I'm not sure if I have shared this before- if I have, I am sure I didn't elaborate. I believe that the turning point for me, the one that made me want to really change and be better, was the realization that I had let go of myself.
Sure, after I got married, I gained some weight. I didn't shave my legs as often. I went without make-up sometimes. Then, I had T. That's when I stopped brushing my teeth at night and started neglecting my nightly skin routine. And I gained more weight. And I really quit shaving my legs. And I quit buying clothes. And the very worst- I slacked on my relationship with God.

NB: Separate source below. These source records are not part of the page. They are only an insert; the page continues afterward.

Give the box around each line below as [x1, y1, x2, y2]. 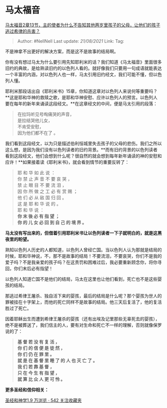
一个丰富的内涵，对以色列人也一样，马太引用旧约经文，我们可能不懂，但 [5, 71, 153, 77]
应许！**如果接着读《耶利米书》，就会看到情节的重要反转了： [5, 159, 130, 165]
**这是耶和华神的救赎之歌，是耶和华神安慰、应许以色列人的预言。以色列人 [5, 94, 158, 100]
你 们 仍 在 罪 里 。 [17, 351, 55, 357]
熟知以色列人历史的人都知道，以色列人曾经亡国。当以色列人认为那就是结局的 [5, 247, 162, 253]
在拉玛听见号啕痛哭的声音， [17, 111, 75, 117]
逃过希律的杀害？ [5, 28, 40, 34]
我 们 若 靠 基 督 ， [17, 364, 55, 370]
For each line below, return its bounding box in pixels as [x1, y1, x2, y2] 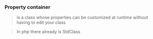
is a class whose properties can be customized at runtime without [16, 15, 149, 20]
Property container [4, 4, 51, 10]
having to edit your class [16, 19, 66, 25]
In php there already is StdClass [16, 29, 81, 35]
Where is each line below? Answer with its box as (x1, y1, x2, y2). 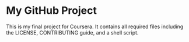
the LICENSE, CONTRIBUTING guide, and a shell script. (6, 29, 139, 36)
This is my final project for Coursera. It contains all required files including (6, 23, 184, 30)
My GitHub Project (6, 4, 97, 17)
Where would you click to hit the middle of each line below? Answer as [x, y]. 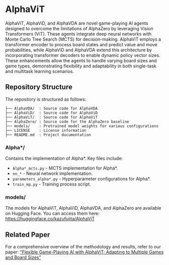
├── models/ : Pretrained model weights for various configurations [82, 126]
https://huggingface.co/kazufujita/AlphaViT [50, 219]
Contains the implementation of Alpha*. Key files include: [64, 158]
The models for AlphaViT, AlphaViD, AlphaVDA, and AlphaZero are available [83, 208]
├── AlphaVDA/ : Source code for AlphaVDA [52, 108]
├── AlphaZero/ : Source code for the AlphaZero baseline [67, 122]
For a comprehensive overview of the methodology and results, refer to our [83, 247]
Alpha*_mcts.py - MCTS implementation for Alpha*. [65, 168]
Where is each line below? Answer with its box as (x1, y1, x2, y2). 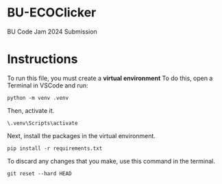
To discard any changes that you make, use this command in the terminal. (7, 157, 216, 165)
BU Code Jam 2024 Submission (7, 27, 97, 36)
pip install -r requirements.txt (7, 145, 103, 152)
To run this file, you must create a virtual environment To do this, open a (7, 74, 213, 82)
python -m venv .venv (7, 94, 69, 101)
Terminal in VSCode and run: (7, 81, 88, 90)
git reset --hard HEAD (7, 170, 72, 177)
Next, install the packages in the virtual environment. (7, 131, 156, 140)
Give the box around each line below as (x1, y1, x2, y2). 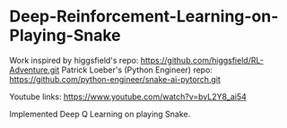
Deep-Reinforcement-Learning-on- (9, 6, 279, 27)
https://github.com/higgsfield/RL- (140, 55, 265, 65)
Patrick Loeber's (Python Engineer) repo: (61, 64, 213, 75)
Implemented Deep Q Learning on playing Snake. (9, 108, 191, 119)
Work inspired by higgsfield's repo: (9, 55, 139, 65)
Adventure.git (9, 64, 60, 75)
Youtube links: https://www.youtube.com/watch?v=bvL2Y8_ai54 (9, 91, 247, 102)
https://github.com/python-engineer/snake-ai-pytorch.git (9, 73, 222, 84)
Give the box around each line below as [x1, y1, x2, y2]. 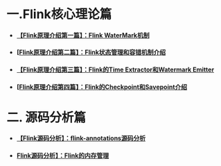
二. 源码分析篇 [6, 109, 87, 125]
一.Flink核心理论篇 [6, 6, 112, 22]
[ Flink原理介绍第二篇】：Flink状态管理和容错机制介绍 [16, 48, 166, 56]
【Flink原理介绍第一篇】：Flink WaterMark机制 [16, 31, 150, 39]
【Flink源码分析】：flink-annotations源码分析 [16, 134, 146, 142]
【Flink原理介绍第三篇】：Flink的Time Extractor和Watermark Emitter [16, 65, 215, 74]
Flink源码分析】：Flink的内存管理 [16, 151, 109, 160]
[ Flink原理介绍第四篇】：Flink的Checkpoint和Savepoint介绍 [16, 83, 188, 91]
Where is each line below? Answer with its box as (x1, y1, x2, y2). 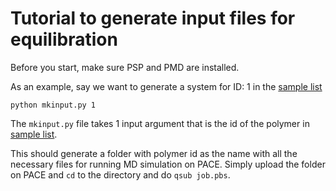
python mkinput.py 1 (10, 100, 97, 110)
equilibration (10, 28, 118, 51)
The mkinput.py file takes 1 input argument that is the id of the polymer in (10, 117, 310, 129)
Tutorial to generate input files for (10, 7, 296, 30)
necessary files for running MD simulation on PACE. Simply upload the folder (10, 158, 326, 170)
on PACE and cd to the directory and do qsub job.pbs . (10, 168, 231, 181)
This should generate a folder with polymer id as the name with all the (10, 147, 298, 159)
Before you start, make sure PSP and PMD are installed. (10, 61, 240, 73)
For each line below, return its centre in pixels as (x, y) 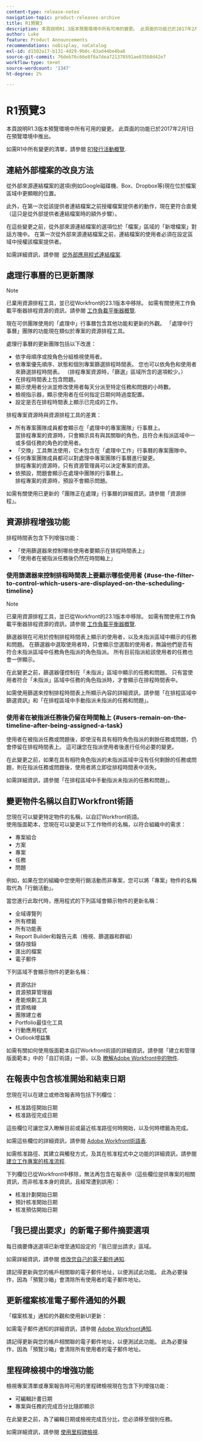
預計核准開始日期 (36, 1202)
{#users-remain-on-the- (150, 717)
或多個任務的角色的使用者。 (50, 443)
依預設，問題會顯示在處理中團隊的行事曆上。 (71, 473)
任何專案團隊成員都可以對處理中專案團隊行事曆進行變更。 (86, 458)
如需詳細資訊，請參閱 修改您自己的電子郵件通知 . (66, 1259)
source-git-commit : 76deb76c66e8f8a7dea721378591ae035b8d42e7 (86, 57)
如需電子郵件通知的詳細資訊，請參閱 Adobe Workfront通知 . (79, 1329)
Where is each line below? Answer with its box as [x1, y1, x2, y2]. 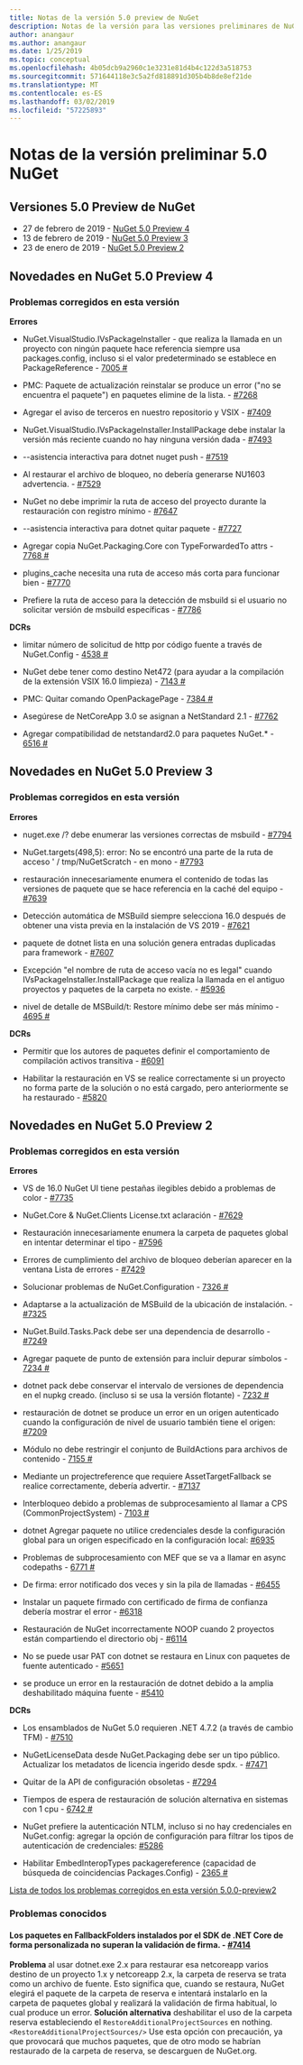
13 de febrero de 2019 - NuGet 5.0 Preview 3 [22, 233, 188, 244]
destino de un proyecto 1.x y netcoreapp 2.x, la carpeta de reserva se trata [9, 1968, 287, 1980]
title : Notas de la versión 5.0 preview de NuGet [9, 13, 200, 23]
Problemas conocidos [9, 1907, 107, 1920]
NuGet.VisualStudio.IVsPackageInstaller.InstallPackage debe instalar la [22, 424, 286, 435]
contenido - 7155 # [22, 1453, 93, 1464]
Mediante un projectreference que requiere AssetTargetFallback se [22, 1471, 272, 1482]
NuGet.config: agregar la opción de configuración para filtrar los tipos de [22, 1830, 294, 1841]
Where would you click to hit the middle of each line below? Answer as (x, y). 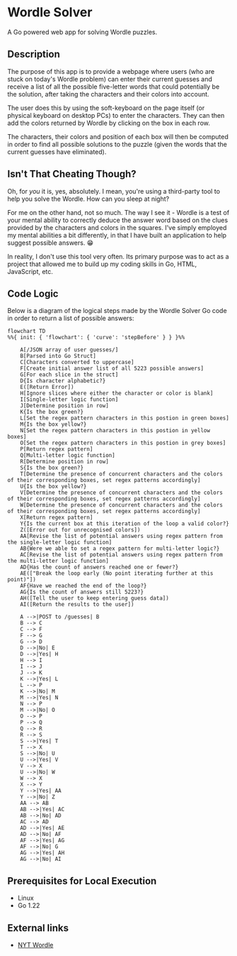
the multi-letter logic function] (58, 561)
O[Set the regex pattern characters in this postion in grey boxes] (123, 443)
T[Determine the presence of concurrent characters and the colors (121, 474)
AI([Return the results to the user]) (77, 605)
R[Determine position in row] (65, 462)
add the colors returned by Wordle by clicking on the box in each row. (109, 123)
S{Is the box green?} (52, 468)
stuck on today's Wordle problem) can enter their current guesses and (110, 79)
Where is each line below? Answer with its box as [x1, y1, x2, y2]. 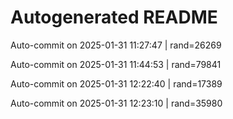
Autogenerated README [10, 6, 218, 29]
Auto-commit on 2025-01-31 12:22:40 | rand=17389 [10, 77, 223, 90]
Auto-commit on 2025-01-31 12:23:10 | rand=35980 [10, 97, 223, 109]
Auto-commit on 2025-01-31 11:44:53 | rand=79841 [10, 58, 222, 70]
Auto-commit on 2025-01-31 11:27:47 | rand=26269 [10, 39, 222, 51]

I have really been missing Him.
T is signed up for pre-school at a local church. I have been wanting to visit there for several months, but I kept waiting for the three of us to be able to go as a family. It's intimidating to me to go to a new church by myself. Anyway, with Andy out of town practically all summer, I decided yesterday to just go. I contacted one of my cousins who goes there to see if she would be going to the same service and if I could sit with them. I e-mailed the church for a campus map because the link on their site was broken. Then, last night while I was making dinner, my door bell rang. It was a man and two women from this particular church. They were going door to door to invite people. I told them that I was actually planning on visiting this Sunday and introduced myself. I was probably the easiest door they knocked on all night!!
I was telling Andy about it, and I said, "I think that was God slapping me in the face."
He said, "I think it's more like He knocked your teeth down your throat!"
I truly believe that with God, all things are possible. I know that He always provides, and He will support me on my journey. I am so grateful for the continuous blessings bestowed upon us that we do not deserve.
Whatever you are struggling with- your weight, your finances, your mother :) - God can bring you through it if you just give it to Him.